For production pipelines processing thousands of documents, avoid re-initializing the engine on every call. Create the engine once and reuse it.

 1
 2
 3
 4
 5
 6
 7
 8
 9
10
11
12
13
14
15
16
from presidio_analyzer import AnalyzerEngine
from presidio_anonymizer import AnonymizerEngine

analyzer = AnalyzerEngine()
anonymizer = AnonymizerEngine()

documents = [
    "Email [email protected] for details.",
    "Call Sarah at 202-555-0143.",
    "Patient SSN: 987-65-4321.",
]

for doc in documents:
    results = analyzer.analyze(text=doc, language="en")
    anonymized = anonymizer.anonymize(text=doc, analyzer_results=results)
    print(anonymized.text)

The AnalyzerEngine constructor loads the spaCy model into memory, which takes a few seconds. Calling it once and reusing the instance avoids that overhead.

Common Errors and Fixes

ValueError: No matching recognizers were found – You passed an entity name that does not exist. Check your spelling against the supported entities list. Entity names are uppercase with underscores: EMAIL_ADDRESS, not email or Email.

OSError: [E050] Can't find model 'en_core_web_lg' – Run python -m spacy download en_core_web_lg. If you are in a Docker container, add this to your Dockerfile.

False positives on short strings – Presidio may flag common words as PERSON or LOCATION in short text. Increase the score threshold or restrict the entity list to reduce noise.

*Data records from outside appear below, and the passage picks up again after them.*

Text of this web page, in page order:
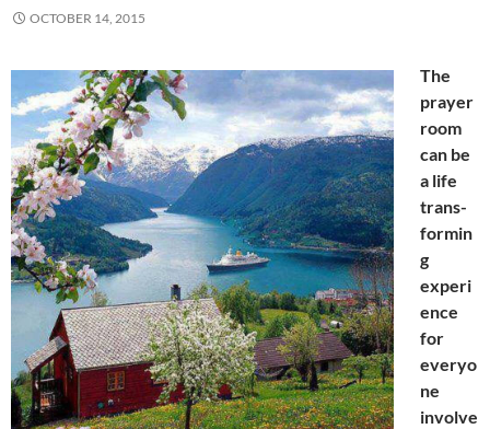
OCTOBER 14, 2015
The
prayer
room
can be
a life
trans-
formin
g
experi
ence
for
everyo
ne
involve
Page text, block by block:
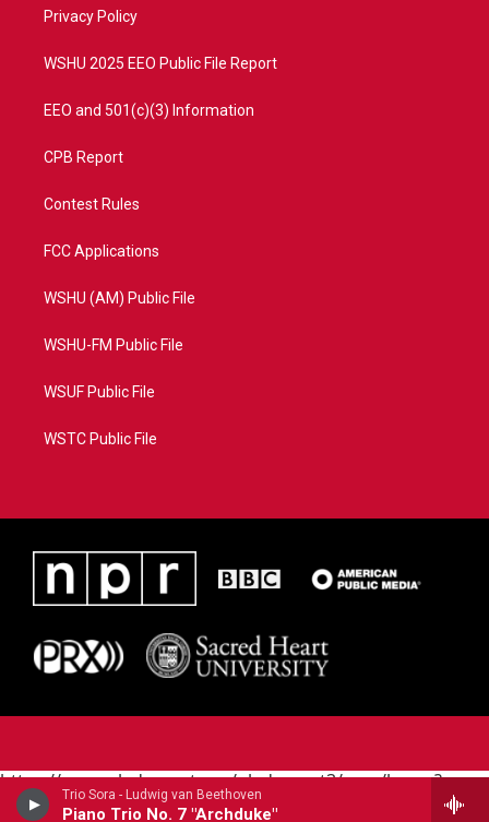
Trio Sora - Ludwig van Beethoven
Piano Trio No. 7 "Archduke"
a
Privacy Policy
WSHU 2025 EEO Public File Report
EEO and 501(c)(3) Information
CPB Report
Contest Rules
FCC Applications
WSHU (AM) Public File
WSHU-FM Public File
WSUF Public File
WSTC Public File
https://www.pledgecart.org/pledgecart3/user/home?
campaign=AEF72C98-4288-41E3-82D1-
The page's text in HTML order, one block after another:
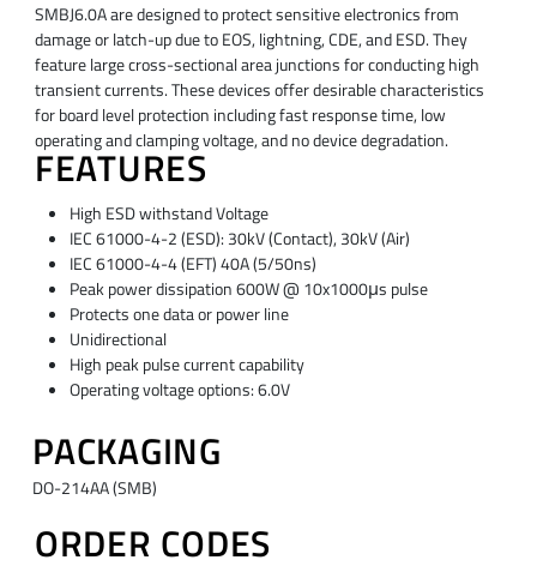
SMBJ6.0A are designed to protect sensitive electronics from
damage or latch-up due to EOS, lightning, CDE, and ESD. They
feature large cross-sectional area junctions for conducting high
transient currents. These devices offer desirable characteristics
for board level protection including fast response time, low
operating and clamping voltage, and no device degradation.
FEATURES
High ESD withstand Voltage
IEC 61000-4-2 (ESD): 30kV (Contact), 30kV (Air)
IEC 61000-4-4 (EFT) 40A (5/50ns)
Peak power dissipation 600W @ 10x1000μs pulse
Protects one data or power line
Unidirectional
High peak pulse current capability
Operating voltage options: 6.0V
PACKAGING
DO-214AA (SMB)
ORDER CODES
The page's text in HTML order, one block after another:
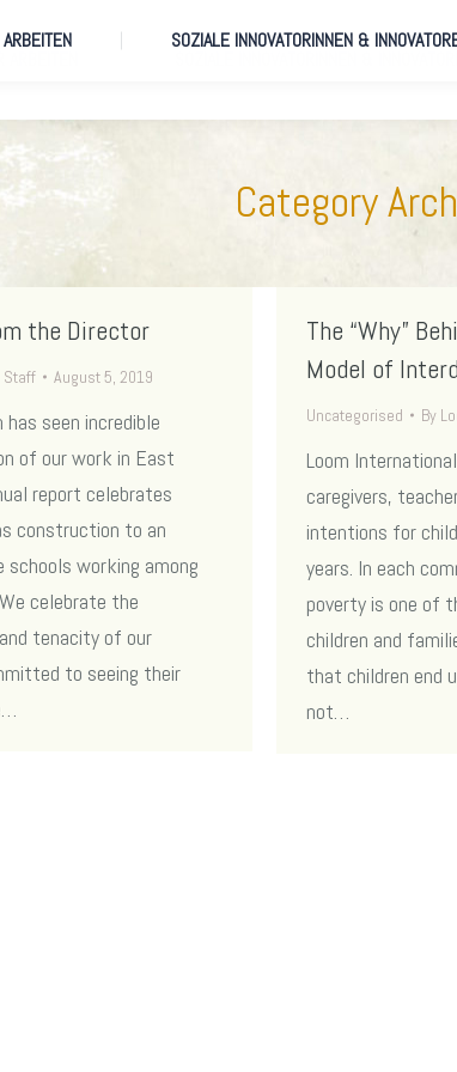
Category
the Director
Staff August 5, 2019
seen incredible
of our work in East
report celebrates
construction to an
schools working among
celebrate the
tenacity of our
to seeing their
The “Why”
Model of
Uncategorised By
Loom
caregivers,
intentions for
years. In each
poverty is one of
children and
that children end
not…
SOZIALE INNOVATORINNEN &

Memory usage with en_core_web_lg – The large spaCy model uses around 800 MB of RAM. If that is too much, switch to en_core_web_md (about 120 MB) and accept slightly lower NER accuracy. Configure the model in the NlpEngineProvider:

 1
 2
 3
 4
 5
 6
 7
 8
 9
10
11
12
from presidio_analyzer import AnalyzerEngine
from presidio_analyzer.nlp_engine import NlpEngineProvider

configuration = {
    "nlp_engine_name": "spacy",
    "models": [{"lang_code": "en", "model_name": "en_core_web_md"}],
}

provider = NlpEngineProvider(nlp_configuration=configuration)
nlp_engine = provider.create_engine()

analyzer = AnalyzerEngine(nlp_engine=nlp_engine)

When to Use Presidio

Presidio fits well as a preprocessing step before sending text to an LLM, storing user-submitted content, or logging application data. It runs locally, so sensitive text never leaves your infrastructure. For GDPR, HIPAA, or CCPA compliance, pair it with proper data handling policies – Presidio handles detection and redaction, but you still need to define what counts as PII for your use case and validate the results on your actual data.